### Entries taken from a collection

* * * *

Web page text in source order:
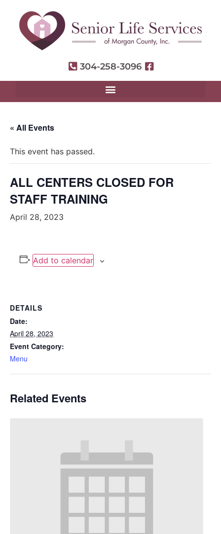
304-258-3096
« All Events
This event has passed.
ALL CENTERS CLOSED FOR
STAFF TRAINING
April 28, 2023
Add to calendar
DETAILS
Date:
April 28, 2023
Event Category:
Menu
Related Events
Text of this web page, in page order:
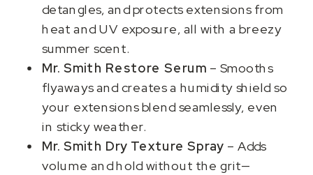
detangles, and protects extensions from
heat and UV exposure, all with a breezy
summer scent.
Mr. Smith Restore Serum – Smooths
flyaways and creates a humidity shield so
your extensions blend seamlessly, even
in sticky weather.
Mr. Smith Dry Texture Spray – Adds
volume and hold without the grit—
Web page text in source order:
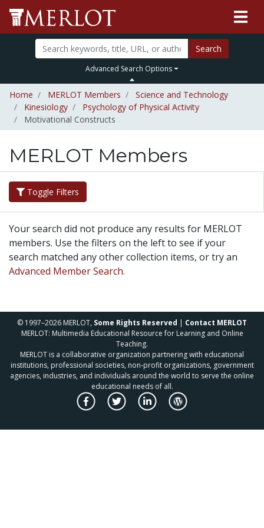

* * * *

### What you will do
Any pictures should be dropped; transcribe the rest of the records above exactly.

### Answer to the problem
Web page text in source order:
304-258-3096
« All Events
This event has passed.
ALL CENTERS CLOSED FOR
STAFF TRAINING
April 28, 2023
Add to calendar
DETAILS
Date:
April 28, 2023
Event Category:
Menu
Related Events
Text of this web page, in page order:
detangles, and protects extensions from
heat and UV exposure, all with a breezy
summer scent.
Mr. Smith Restore Serum – Smooths
flyaways and creates a humidity shield so
your extensions blend seamlessly, even
in sticky weather.
Mr. Smith Dry Texture Spray – Adds
volume and hold without the grit—
Web page text in source order:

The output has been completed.